> [WORK INSTRUCTION]: With the line containing "30 (21, 493)" as the start and the line containing "examples. (15, 676)" as the end, transcribe that span of the entries below exactly, including both.

> [THE RECORDS]:
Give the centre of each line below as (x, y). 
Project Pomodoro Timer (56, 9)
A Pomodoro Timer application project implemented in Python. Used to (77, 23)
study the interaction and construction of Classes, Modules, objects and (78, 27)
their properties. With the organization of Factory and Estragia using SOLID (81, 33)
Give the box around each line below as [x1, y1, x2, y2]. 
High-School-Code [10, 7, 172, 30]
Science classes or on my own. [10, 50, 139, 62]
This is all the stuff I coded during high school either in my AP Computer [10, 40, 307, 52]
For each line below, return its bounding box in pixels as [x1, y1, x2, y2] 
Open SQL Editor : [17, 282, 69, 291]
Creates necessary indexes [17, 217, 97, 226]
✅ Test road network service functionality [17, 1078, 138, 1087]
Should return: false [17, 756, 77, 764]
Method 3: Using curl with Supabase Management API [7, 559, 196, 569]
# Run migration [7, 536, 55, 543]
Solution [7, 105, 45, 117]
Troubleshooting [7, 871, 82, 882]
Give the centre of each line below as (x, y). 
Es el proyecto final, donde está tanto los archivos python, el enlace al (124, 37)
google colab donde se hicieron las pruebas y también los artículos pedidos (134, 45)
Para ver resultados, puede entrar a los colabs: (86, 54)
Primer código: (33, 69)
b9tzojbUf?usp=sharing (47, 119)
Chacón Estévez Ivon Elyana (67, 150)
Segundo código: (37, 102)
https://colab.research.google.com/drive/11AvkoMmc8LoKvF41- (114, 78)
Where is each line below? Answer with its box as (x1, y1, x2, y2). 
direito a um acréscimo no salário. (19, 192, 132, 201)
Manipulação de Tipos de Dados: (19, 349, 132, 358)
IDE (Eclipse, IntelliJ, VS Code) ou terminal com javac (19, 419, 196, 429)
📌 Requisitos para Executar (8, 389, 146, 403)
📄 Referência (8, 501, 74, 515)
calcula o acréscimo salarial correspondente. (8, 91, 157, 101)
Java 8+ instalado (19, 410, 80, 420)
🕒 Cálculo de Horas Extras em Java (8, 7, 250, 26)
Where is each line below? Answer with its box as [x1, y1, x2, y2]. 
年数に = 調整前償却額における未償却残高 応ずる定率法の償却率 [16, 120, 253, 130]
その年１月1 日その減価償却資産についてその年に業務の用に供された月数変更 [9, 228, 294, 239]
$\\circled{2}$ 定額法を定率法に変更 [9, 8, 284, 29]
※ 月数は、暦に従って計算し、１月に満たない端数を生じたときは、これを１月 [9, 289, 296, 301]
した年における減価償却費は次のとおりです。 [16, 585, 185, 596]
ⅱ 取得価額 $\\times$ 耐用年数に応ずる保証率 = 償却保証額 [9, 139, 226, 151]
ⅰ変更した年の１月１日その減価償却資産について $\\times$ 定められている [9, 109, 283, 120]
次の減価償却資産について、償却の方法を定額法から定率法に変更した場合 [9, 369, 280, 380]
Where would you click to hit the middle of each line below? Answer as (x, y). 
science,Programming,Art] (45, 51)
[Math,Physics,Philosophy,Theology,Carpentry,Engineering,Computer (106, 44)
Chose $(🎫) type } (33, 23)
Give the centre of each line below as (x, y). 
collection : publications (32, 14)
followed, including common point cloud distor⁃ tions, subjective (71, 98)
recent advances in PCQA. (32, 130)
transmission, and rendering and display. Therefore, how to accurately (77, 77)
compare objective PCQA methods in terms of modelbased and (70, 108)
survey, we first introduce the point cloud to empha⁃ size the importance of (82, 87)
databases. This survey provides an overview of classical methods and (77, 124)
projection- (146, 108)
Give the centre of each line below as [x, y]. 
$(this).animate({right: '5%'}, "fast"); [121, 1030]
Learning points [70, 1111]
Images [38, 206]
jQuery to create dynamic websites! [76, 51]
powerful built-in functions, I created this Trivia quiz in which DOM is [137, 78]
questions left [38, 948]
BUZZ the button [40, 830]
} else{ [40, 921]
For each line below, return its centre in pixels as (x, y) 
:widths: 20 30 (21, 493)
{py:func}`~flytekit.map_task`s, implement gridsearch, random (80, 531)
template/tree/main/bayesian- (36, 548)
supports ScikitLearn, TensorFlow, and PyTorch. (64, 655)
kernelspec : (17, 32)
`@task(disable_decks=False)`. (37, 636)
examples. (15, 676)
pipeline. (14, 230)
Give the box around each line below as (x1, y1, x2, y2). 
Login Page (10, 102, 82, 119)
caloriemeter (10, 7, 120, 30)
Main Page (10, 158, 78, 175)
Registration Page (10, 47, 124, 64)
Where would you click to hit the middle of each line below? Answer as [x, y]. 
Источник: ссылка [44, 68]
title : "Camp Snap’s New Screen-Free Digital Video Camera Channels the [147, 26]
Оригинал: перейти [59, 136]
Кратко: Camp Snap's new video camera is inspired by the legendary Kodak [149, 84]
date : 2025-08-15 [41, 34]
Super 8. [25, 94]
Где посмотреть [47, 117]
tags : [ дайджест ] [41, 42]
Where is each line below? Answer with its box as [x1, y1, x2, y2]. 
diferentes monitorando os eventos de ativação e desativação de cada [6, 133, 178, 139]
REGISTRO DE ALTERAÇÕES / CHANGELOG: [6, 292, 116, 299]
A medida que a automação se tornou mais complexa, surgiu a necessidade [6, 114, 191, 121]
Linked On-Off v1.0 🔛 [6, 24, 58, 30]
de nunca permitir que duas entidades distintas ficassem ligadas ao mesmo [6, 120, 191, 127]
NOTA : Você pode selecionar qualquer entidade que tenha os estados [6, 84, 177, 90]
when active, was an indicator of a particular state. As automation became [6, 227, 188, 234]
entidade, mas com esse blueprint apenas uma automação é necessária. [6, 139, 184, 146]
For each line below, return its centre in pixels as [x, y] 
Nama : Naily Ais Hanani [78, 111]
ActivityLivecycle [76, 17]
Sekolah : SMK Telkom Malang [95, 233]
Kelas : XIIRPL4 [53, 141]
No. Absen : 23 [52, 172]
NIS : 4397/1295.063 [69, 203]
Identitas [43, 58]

> [ANSWER SPACE]:
:widths: 20 30 (21, 493)
{py:func}`~flytekit.map_task`s, implement gridsearch, random (80, 531)
template/tree/main/bayesian- (36, 548)
supports ScikitLearn, TensorFlow, and PyTorch. (64, 655)
kernelspec : (17, 32)
`@task(disable_decks=False)`. (37, 636)
examples. (15, 676)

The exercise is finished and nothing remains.